→ DATA TO EXAMINE
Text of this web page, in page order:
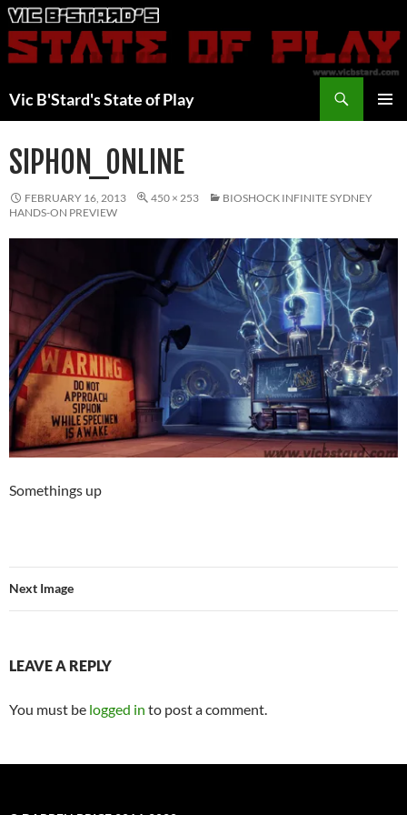
Skip
to
content
Vic B'Stard's State of Play
SIPHON_ONLINE
FEBRUARY 16, 2013 450 × 253
BIOSHOCK INFINITE SYDNEY
HANDS-ON PREVIEW
Somethings up
Next Image
LEAVE A REPLY
You must be logged in to post a comment.
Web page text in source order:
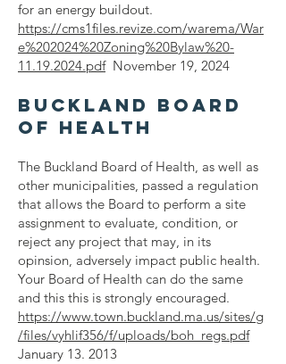
for an energy buildout.
https://cms1files.revize.com/warema/War
e%202024%20Zoning%20Bylaw%20-
11.19.2024.pdfNovember 19, 2024
Buckland Board
of Health
The Buckland Board of Health, as well as
other municipalities, passed a regulation
that allows the Board to perform a site
assignment to evaluate, condition, or
reject any project that may, in its
opinsion, adversely impact public health.
Your Board of Health can do the same
and this this is strongly encouraged.
https://www.town.buckland.ma.us/sites/g
/files/vyhlif356/f/uploads/boh_regs.pdf
January 13. 2013
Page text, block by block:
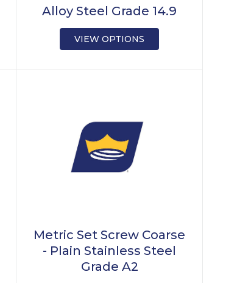
Alloy Steel Grade 14.9
VIEW OPTIONS
Metric Set Screw Coarse
- Plain Stainless Steel
Grade A2
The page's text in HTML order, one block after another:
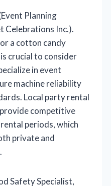
Planning
Celebrations Inc.).
a cotton candy
crucial to consider
in event
machine reliability
Local party rental
competitive
periods, which
private and
Safety Specialist,
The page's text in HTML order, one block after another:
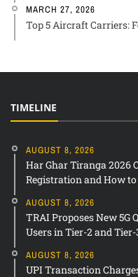
MARCH 27, 2026
Top 5 Aircraft Carriers:
TIMELINE
AUGUST 8, 2026
Har Ghar Tiranga 2026
Registration and How
AUGUST 8, 2026
TRAI Proposes New 5G
Users in Tier-2 and Tier-
AUGUST 8, 2026
UPI Transaction
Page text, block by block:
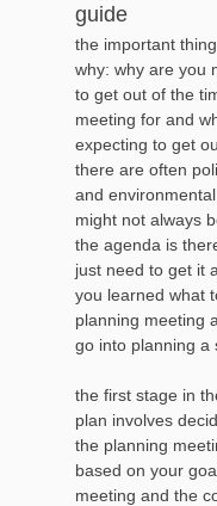
guide
the important
why: why are you
to get out of the
meeting for and
expecting to get
there are often
and
might not always
the agenda is
just need to get it
you learned what
planning meeting
go into planning a
the first stage in
plan involves
the planning
based on your
meeting and the
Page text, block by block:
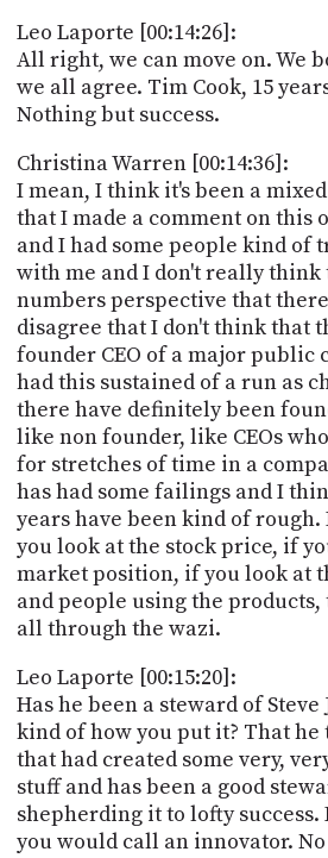
Leo Laporte [00:14:26]:
All right, we can move on. We
we all agree. Tim Cook, 15
Nothing but success.
Christina Warren [00:14:36]:
I mean, I think it's been a
that I made a comment on this
and I had some people kind of
with me and I don't really
numbers perspective that
disagree that I don't think that
founder CEO of a major public
had this sustained of a run as
there have definitely been
like non founder, like CEOs
for stretches of time in a
has had some failings and I
years have been kind of rough.
you look at the stock price, if
market position, if you look at
and people using the
all through the wazi.
Leo Laporte [00:15:20]:
Has he been a steward of Steve
kind of how you put it? That he
that had created some very,
stuff and has been a good
shepherding it to lofty success.
you would call an innovator. No

→ WORK REQUEST
From the listing above, determine how many lines contain "been", then write only that number.

→ YOUR RESPONSE
5